Financial advisers have been “inundated” with enquiries from clients during the COVID-19 pandemic and people without advisers had struggled to find someone to help them, the FSC’s Life Insurance Summit was told.
By Lachlan Colquhoun
Dante De Gori, the chief executive of the Financial Planning Association (FPA), said the pandemic, which has created volatility on share markets, had also focused people’s minds on their insurances as they sought to protect themselves and their families.
“Advisers have been inundated by the general public, and this is where we have this ongoing discussion about the value of ongoing advice, because if you have ongoing advice then you have someone to talk to,” De Gori told a Summit session on retail insurance.
“Those who haven’t have really struggled to find someone who can help them.”
De Gori said the pandemic had also accelerated the adoption of technology by advisers, and by their clients and the pandemic had been a “final push” for many advisers to implement new technology.
“One adviser was telling me about Zooming their children in from overseas. Now they could have always have done that but it took the COVID crisis for that to occur,” he said.
“So geography is no longer the boundary for advice and I think that is a great opportunity going forward.”
Fellow panelist Phil Kewin, the chief executive of the Association of Financial Advisers (AFA), agreed that the pandemic had driven technology adoption, but said this had also exposed problems in processes.
“What it has highlighted is some of the areas where we haven’t adapted, and one example is in signatures,” said Kewin.
“With missing documents and wet signatures, it is still the old way of doing things, and that has really highlighted how cumbersome as an industry we can be in terms of documentations, and I think this is an opportunity to improve.”
The panel also discussed the review of the Life Insurance Framework by regulator APRA, with a consensus that it was too narrow in its focus on the issue of adviser remuneration, which had been slashed in the original 2018 reforms.
The third panelist, Zurich’s head of life Gerard Kerr, said LIF should not be “just about focusing in on the commission piece.”
“It’s bigger, it’s about a service and it’s about support to the community and you have to take that into consideration,” Kerr said.
“Unless we are careful, we are going to create underinsurance again, and advisers – if they run their business a certain way – they are going to have to say ‘no’ to people.”
The AFA’s Phil Kewin said that one of key issues out of the LIF process was that “clients want to have the choice as to how they pay for their advice.”
“Whether its commissions, fees or a combination of both, but they should be given the choice and the right disclosures,” said Kewin.
“I talk to advisers. If you are a holistic adviser and dealing with all the different mechanisms, yes you can bundle up the fee, but if you are a risk specialist, they’ve done it on an hourly rate.

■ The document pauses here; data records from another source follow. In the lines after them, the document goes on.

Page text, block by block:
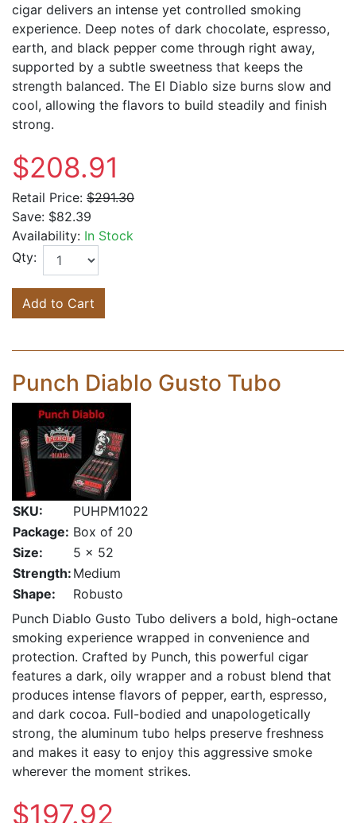
cigar delivers an intense yet controlled smoking
experience. Deep notes of dark chocolate, espresso,
earth, and black pepper come through right away,
supported by a subtle sweetness that keeps the
strength balanced. The El Diablo size burns slow and
cool, allowing the flavors to build steadily and finish
strong.
$208.91
Retail Price: $291.30
Save: $82.39
Availability: In Stock
Qty:
Add to Cart
Punch Diablo Gusto Tubo
SKU:
PUHPM1022
Package: Box of 20
Size:
5 x 52
Strength: Medium
Shape:
Robusto
Punch Diablo Gusto Tubo delivers a bold, high-octane
smoking experience wrapped in convenience and
protection. Crafted by Punch, this powerful cigar
features a dark, oily wrapper and a robust blend that
produces intense flavors of pepper, earth, espresso,
and dark cocoa. Full-bodied and unapologetically
strong, the aluminum tubo helps preserve freshness
and makes it easy to enjoy this aggressive smoke
wherever the moment strikes.
$197.92

“So if you don’t believe in commissions, fine. The advisor has to do this and this, and list it out and charge the hourly rate and give it to the client, and the client could then say ‘I’ll take the commission thanks.’”

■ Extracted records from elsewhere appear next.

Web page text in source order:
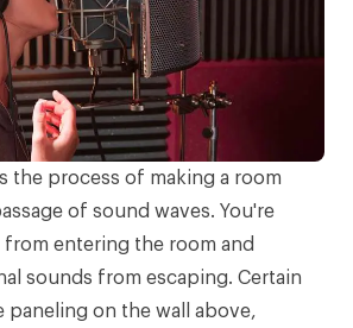
the process of making a room
of sound waves. You're
entering the room and
sounds from escaping. Certain
paneling on the wall above,
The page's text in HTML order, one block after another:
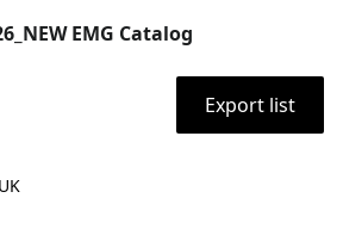
EMG Catalog
Export list
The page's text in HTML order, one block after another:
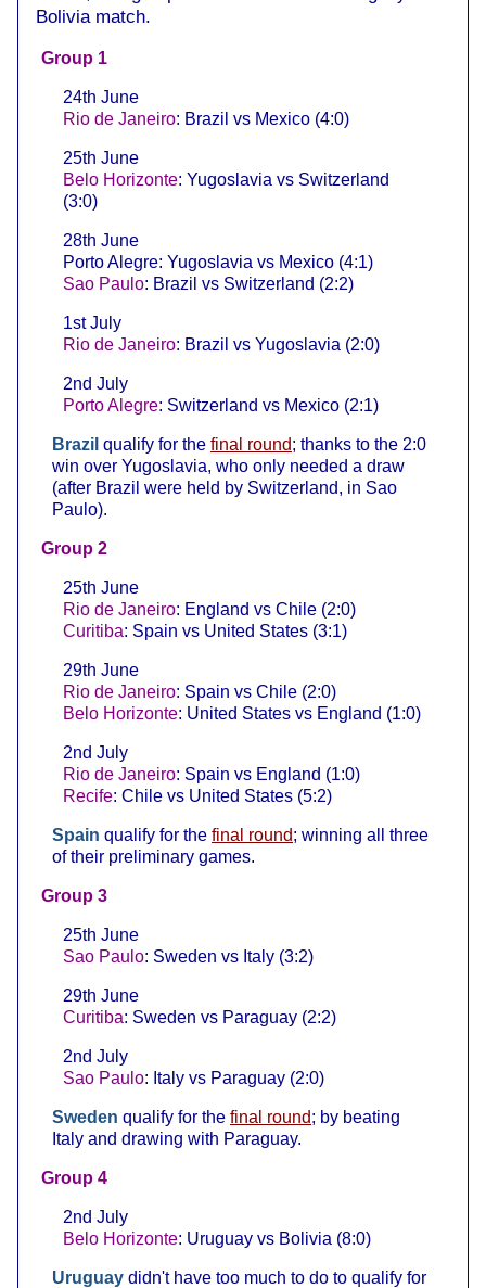
Bolivia match.
Group 1
24th June
Rio de Janeiro: Brazil vs Mexico (4:0)
25th June
Belo Horizonte: Yugoslavia vs Switzerland
(3:0)
28th June
Porto Alegre: Yugoslavia vs Mexico (4:1)
Sao Paulo: Brazil vs Switzerland (2:2)
1st July
Rio de Janeiro: Brazil vs Yugoslavia (2:0)
2nd July
Porto Alegre: Switzerland vs Mexico (2:1)
Brazil qualify for the final round; thanks to the 2:0
win over Yugoslavia, who only needed a draw
(after Brazil were held by Switzerland, in Sao
Paulo).
Group 2
25th June
Rio de Janeiro: England vs Chile (2:0)
Curitiba: Spain vs United States (3:1)
29th June
Rio de Janeiro: Spain vs Chile (2:0)
Belo Horizonte: United States vs England (1:0)
2nd July
Rio de Janeiro: Spain vs England (1:0)
Recife: Chile vs United States (5:2)
Spain qualify for the final round; winning all three
of their preliminary games.
Group 3
25th June
Sao Paulo: Sweden vs Italy (3:2)
29th June
Curitiba: Sweden vs Paraguay (2:2)
2nd July
Sao Paulo: Italy vs Paraguay (2:0)
Sweden qualify for the final round; by beating
Italy and drawing with Paraguay.
Group 4
2nd July
Belo Horizonte: Uruguay vs Bolivia (8:0)
Uruguay didn't have too much to do to qualify for

Dante De Gori said that another objective of the LIF framework was to create a more simplified Statement of Advice process, but while this had been “ticked off technically” there was no evidence this had occurred.

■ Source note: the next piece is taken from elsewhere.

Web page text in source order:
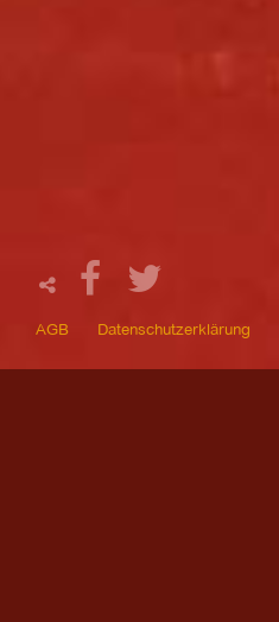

“I haven’t seen any data and any reports on a simplified Statement of Advice (SoA) to indicate that it has assisted the advisors in any shape or form and reduced cost,” De Gori said.
“In fact, what we are seeing is the complete opposite because you try and fix a particular issue in isolation and pretend that there is nothing else happening.
“Life insurance is not separate to advice, there is market structure and other regulatory reforms. To think that the LIF framework could solve those problems is where I think the error has been and it’s very hard to see that it’s been successful when you look at those measures.”
The panel also included a poll question on whether a joint regulatory approach to life insurance, from both APRA and ASIC, was best for the industry.
This was resoundingly endorsed by 88 per cent of the session audience.
“When we work together with all the various parties we end up with a healthier industry,’ said Zurich’s Gerard Kerr.
“When we are not along the same lines, that is when we have bad or worse outcomes.
“No doubt there are challenges in our industry, such as the fundamentals of some products and these need to be reset with more solid foundations that will benefit the wider advice community and the consumer, but there needs to be a collective approach.”